We had our ups and down post surgery. Aidan was extubated, weaned off all medications, etc. only be re-intubated less than 24 hours later and put back on all medicines (with methadone added to the mix). But in the end, Aidan came home after only 29 days in the NICU. We were pretty naïve to what other CDH families went through at the time, but I had a feeling that 29 days was a short time to be in the NICU. I now know that with such a severe defect, we were extremely lucky that Aidan was able to graduate from the NICU after such a short period of time (or even survive past the first day for that matter). Aidan was able to come home with basically no signs of CDH other than a large scar on his abdomen.
Aidan had no reflux (a very common side effect of CDH that can last for years) and no other chromosomal abnormalities or heart defects. He was basically a normal 1 month old. However, Aidan would still need to have a hearing test every 6 months for the next 5 years. His surgeon has seen some high frequency hearing loss in CDH babies up to the age of 5.
My wife and I went through a lot to educate ourselves on this defect that we had never heard of in order to prepare for our first born. But this entire ordeal has definitely made us stronger, and we appreciate life, love and our son more as a result.

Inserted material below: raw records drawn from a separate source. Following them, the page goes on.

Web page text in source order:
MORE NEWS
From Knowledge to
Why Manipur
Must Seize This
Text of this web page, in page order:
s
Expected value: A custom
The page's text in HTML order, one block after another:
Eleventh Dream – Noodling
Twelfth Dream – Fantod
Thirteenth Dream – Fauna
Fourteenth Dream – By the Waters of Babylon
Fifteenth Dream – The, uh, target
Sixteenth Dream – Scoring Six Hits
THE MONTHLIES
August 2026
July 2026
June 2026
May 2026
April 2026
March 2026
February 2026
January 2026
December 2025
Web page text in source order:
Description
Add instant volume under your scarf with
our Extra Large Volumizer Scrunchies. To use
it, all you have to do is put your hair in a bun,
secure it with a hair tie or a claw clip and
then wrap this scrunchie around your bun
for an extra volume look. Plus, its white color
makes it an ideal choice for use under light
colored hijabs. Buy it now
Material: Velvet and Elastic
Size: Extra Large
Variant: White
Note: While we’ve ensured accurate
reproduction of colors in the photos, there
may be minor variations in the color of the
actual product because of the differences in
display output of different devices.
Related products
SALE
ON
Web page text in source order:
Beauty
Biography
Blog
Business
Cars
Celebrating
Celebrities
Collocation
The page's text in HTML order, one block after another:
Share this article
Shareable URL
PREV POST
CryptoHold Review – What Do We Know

In hindsight, I feel ignorance was actually bliss to a point. I am almost glad I didn’t know as much about CDH (before Aidan was born) as I do now. If I had been as informed, and realized that of the
1600 cases per year in the US only 50% of the children survive once diagnosed with a hole in their diaphragm and that children without a diaphragm at all are even less likely to survive…if I had realized that there was no known cause or cure and that very little research has been done to try to find the cause…if I had known that often CDH babies have to endure multiple surgeries throughout their lives (which sometimes are cut prematurely short), I think I might have actually been even more scared than I was. For a child with such a severe defect (no diaphragm at all), Aidan blew away the odds which was more than anyone could have every anticipated.

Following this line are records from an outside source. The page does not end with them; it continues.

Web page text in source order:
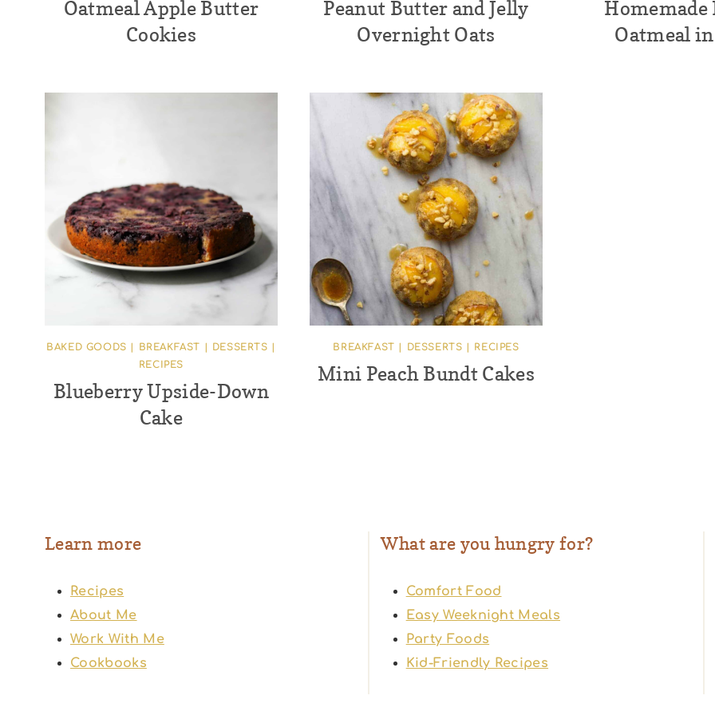
Oatmeal Apple Butter
Cookies
Peanut Butter and Jelly
Overnight Oats
Oatmeal in
BAKED GOODS BREAKFAST DESSERTS
RECIPES
Blueberry Upside-Down
Cake
BREAKFAST DESSERTS RECIPES
Mini Peach Bundt Cakes
Learn more
Recipes
About Me
Work With Me
Cookbooks
What are you hungry for?
Comfort Food
Easy Weeknight Meals
Party Foods
Kid-Friendly Recipes
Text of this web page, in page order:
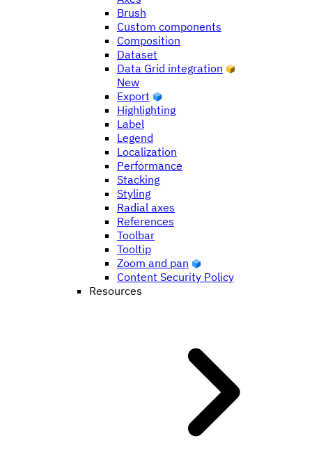
Brush
Custom components
Composition
Dataset
Data Grid integration
New
Export
Highlighting
Label
Legend
Localization
Performance
Stacking
Styling
Radial axes
References
Toolbar
Tooltip
Zoom and pan
Content Security Policy
Resources

In the end, Aidan was 1 of 800 babies to survive in 2010 after being diagnosed with CDH – a defect virtually no one has ever heard of.

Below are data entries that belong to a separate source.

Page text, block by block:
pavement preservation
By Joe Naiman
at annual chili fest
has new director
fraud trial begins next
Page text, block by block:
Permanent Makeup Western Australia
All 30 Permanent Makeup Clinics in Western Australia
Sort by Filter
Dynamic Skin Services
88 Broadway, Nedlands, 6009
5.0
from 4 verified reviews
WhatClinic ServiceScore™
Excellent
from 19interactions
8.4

I knew everything about CDH as soon as my baby boy was diagnosed CDH baby after 3month of pregnancy… so many months looking on internet, calling all the doctors, going to paris at the CDH hospital, talking with cherub parents froma ll over the world, knowing allt he surgeries, all the difficulties for the babies … so many exams, IMR, amnio micro array, x-ray… so many nights without sleeping, crying, not knowing what will happen to our baby after his birth… I’m so touched when I read your story… My 1st little girl is the same age, born in 2010 like Aidan, my second baby had CDH, he was a wonderful baby boy called AMATO, we lost him after 7month of pregnancy because we “chose” termination which is legal at any moment in France. Such a hard choice for a mum and a dad… hope everyhting will go fine for your second CDH baby boy, all my positive thoughts from France
So sorry you had to deal with CDH twice as well. We now have a 5 1/2 month old that also has CDH. I am sorry I missed your comment.